August 16, 2016
The White House
President Donald Trump’s inauguration promise that “the American carnage stops right here and stops right now” has proven to be horribly misguided. In fact, after this weekend’s events, it seems impossible to disassociate the president from the violence he claimed was so rampant.
This weekend, white supremacists descended upon Charlottesville, Virginia to protest the removal of a statue of Robert E. Lee. Their violent protest ended in the death of Heather Heyer, an activist involved with the weekend’s counterprotest. Heyer was killed after James Fields rammed his car into a group of counterprotestors in an act that can only be described as an act of domestic terror.
President Trump garnered criticism over the weekend, as his slow and lukewarm response to the events in Charlottesville did not condemn the extremists in strong enough language. He condemned violence on “many sides,” refusing to commit to denouncing the cause and action of openly white supremacists, white nationalists and neo Nazi groups.
He attempted to reverse course this past Monday, saying “Racism is evil—and those who cause violence in its name are criminals and thugs, including KKK, neo-Nazis, and white supremacists.” But this stance was short-lived. During a press conference outside Trump Tower on Tuesday, Trump returned to his initial statement that violence came from many sides.
“You had a group on one side that was bad and you had a group on the other side that was also very violent. Nobody wants to say it, but I will say it right now,” the president said, after he was questioned about why it took him so long to explicitly condemn the white supremacist groups responsible for Charlottesville.
The president went on to claim that he was sure there were “very fine people” in the ranks with the hate groups protesting the statue removal, and even expressed tacit support for their cause. “Where does it stop?” the president asked about the removal of statues dedicated to the confederacy.

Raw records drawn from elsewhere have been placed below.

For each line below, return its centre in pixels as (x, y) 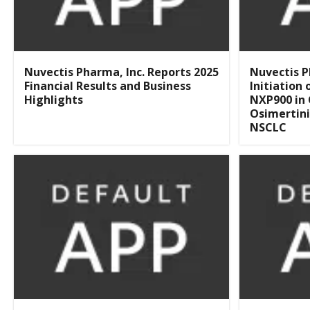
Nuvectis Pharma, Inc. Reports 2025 (121, 72)
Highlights (54, 100)
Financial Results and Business (108, 86)

Whether or not he knows it, the president on Tuesday has aligned himself with these fringe groups of white supremacist extremists. The KKK’s former grand wizard David Duke thanked the president on Twitter on Tuesday for his apparent support. “Thank you President Trump,” he wrote, “for your honesty and courage to tell the truth about #Charlottesville & condemn the leftist terrorists.”
Duke was present at Saturday’s march, along with another major white supremacist, the National Policy Institute’s Richard Spencer. Spencer also expressed support of the President’s unhinged remarks on Tuesday. “Trump’s statement was down to Earth and fair,” he said.
The president is no stranger to strong language and remarks. He’s continuously lambasted members of Congress, daytime television hosts, and disabled reporters.
Trump’s campaign was run on xenophobic rhetoric and racial fear. He attacked Mexican immigrants. He’s consistently referred to Chicago’s African American communities as war zones. Throughout his campaign, Trump portrayed America as lawless and on the verge of slipping into anarchy, but he was surprisingly at a loss for strong words, when his vision came close to encroaching on the White House doorsteps.
On Pod Save the People, Governor McAuliffe mentioned that some of the militia groups involved with the Unite the Right protest had stored weapons caches throughout the city, had “battering rams and we [Virginia officials] had picked up different weapons that they had stashed around the city.”
This is a frightening new reality, one that a president who has spoken in such jeremiad language is silent on. Trump’s slow condemnation of white supremacists, and his eventual retraction, then reversal to his original stand on the white nationalists as victims, solidifies an image of Trump that has been present since the beginning of the campaign. However, in the wake of the protest and domestic terrorism and murder of a young woman, Trump has made it clear that his loyalties lies with xenophobic and racist groups that even members of his Republican party have quickly and loudly denounced as shameful and un-American.